El dirigible se deslizaba tan tranquilamente que el griego se había serenado por completo. Para controlar su perfecto funcionamiento, el germano le hacía realizar las más diversas maniobras, las que se efectuaban perfectamente, con gran satisfacción del constructor.

— Funciona estupendamente -dijo Otto-. Ha superado todas mis previsiones.

— ¿No esperabas tanto?

— Nunca imaginé que fuera tan obediente al timón. Claro está que ahora el viento es débil.

— ¿Y si soplara con fuerza?

— Podríamos manejarlo también con bastante facilidad. ¡Mira! Ya estamos volando sobre Zanzíbar.

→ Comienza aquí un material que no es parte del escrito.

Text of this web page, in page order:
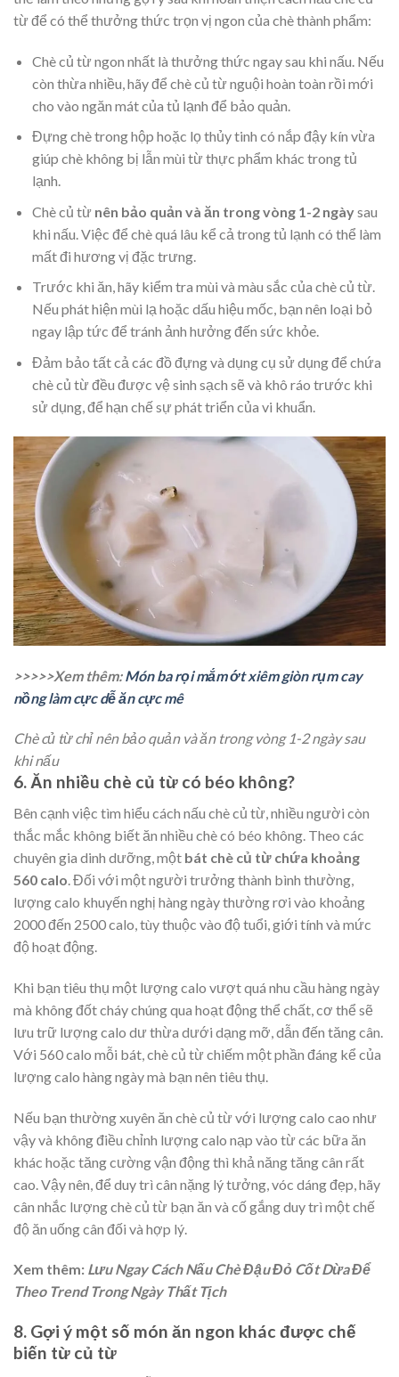
từđể có thể thưởng thức trọn vị ngon của chè thành phẩm:
Chè củ từ ngon nhất là thưởng thức ngay sau khi nấu. Nếu
còn thừa nhiều, hãy để chè củ từ nguội hoàn toàn rồi mới
cho vào ngăn mát của tủ lạnh để bảo quản.
Đựng chè trong hộp hoặc lọ thủy tinh có nắp đậy kín vừa
giúp chè không bị lẫn mùi từ thực phẩm khác trong tủ
lạnh.
Chè củ từ nên bảo quản và ăn trong vòng 1-2 ngàysau
khi nấu. Việc để chè quá lâu kể cả trong tủ lạnh có thể làm
mất đi hương vị đặc trưng.
Trước khi ăn, hãy kiểm tra mùi và màu sắc của chè củ từ.
Nếu phát hiện mùi lạ hoặc dấu hiệu mốc, bạn nên loại bỏ
ngay lập tức để tránh ảnh hưởng đến sức khỏe.
Đảm bảo tất cả các đồ đựng và dụng cụ sử dụng để chứa
chè củ từ đều được vệ sinh sạch sẽ và khô ráo trước khi
sử dụng, để hạn chế sự phát triển của vi khuẩn.
>>>>>Xem thêm:Món ba rọi mắm ớt xiêm giòn rụm cay
nồng làm cực dễ ăn cực mê
Chè củ từ chỉ nên bảo quản và ăn trong vòng 1-2 ngày sau
khi nấu
6. Ăn nhiều chè củ từ có béo không?
Bên cạnh việc tìm hiểu cách nấu chè củ từ, nhiều người còn
thắc mắc không biết ăn nhiều chè có béo không. Theo các
chuyên gia dinh dưỡng, một bát chè củ từ chứa khoảng
560 calo. Đối với một người trưởng thành bình thường,
lượng calo khuyến nghị hàng ngày thường rơi vào khoảng
2000 đến 2500 calo, tùy thuộc vào độ tuổi, giới tính và mức
độ hoạt động.
Khi bạn tiêu thụ một lượng calo vượt quá nhu cầu hàng ngày
mà không đốt cháy chúng qua hoạt động thể chất, cơ thể sẽ
lưu trữ lượng calo dư thừa dưới dạng mỡ, dẫn đến tăng cân.
Với 560 calo mỗi bát, chè củ từ chiếm một phần đáng kể của
lượng calo hàng ngày mà bạn nên tiêu thụ.
Nếu bạn thường xuyên ăn chè củ từ với lượng calo cao như
vậy và không điều chỉnh lượng calo nạp vào từ các bữa ăn
khác hoặc tăng cường vận động thì khả năng tăng cân rất
cao. Vậy nên, để duy trì cân nặng lý tưởng, vóc dáng đẹp, hãy
cân nhắc lượng chè củ từ bạn ăn và cố gắng duy trì một chế
độ ăn uống cân đối và hợp lý.
Xem thêm: Lưu Ngay Cách Nấu Chè Đậu Đỏ Cốt Dừa Để
Theo Trend Trong Ngày Thất Tịch
8. Gợi ý một số món ăn ngon khác được chế
biến từ củ từ

El griego se inclinó sobre la barandilla; como apenas eran las dos de la mañana, la ciudad estaba a oscuras y desierta. A lo lejos se veía una luz sobre una terraza.

— Es la casa de El-Kabir -dijo-. El árabe nos espera.

— Preparen la escala de cuerdas.

— ¿Y si arrojáramos un ancla?

— No es necesario, porque puedo frenar perfectamente el dirigible. ¡Apúrense! Ya estamos casi sobre la casa. El germano detuvo los motores, dejando que el dirigible avanzase por su solo impulso.

— ¡Arroja la escala!

Mientras el “Germania” se detenía, la escala de cuerdas cayó exactamente sobre la terraza iluminada. -¿Son ustedes, amigos? -gritó una voz temblorosa.

— Sube, El-Kabir.

— ¿Hay algún riesgo?

— Ninguno.

— Sube rápido con tus esclavos, que tenemos prisa.

— Ya voy -dijo el árabe, comenzando a trepar por la escala.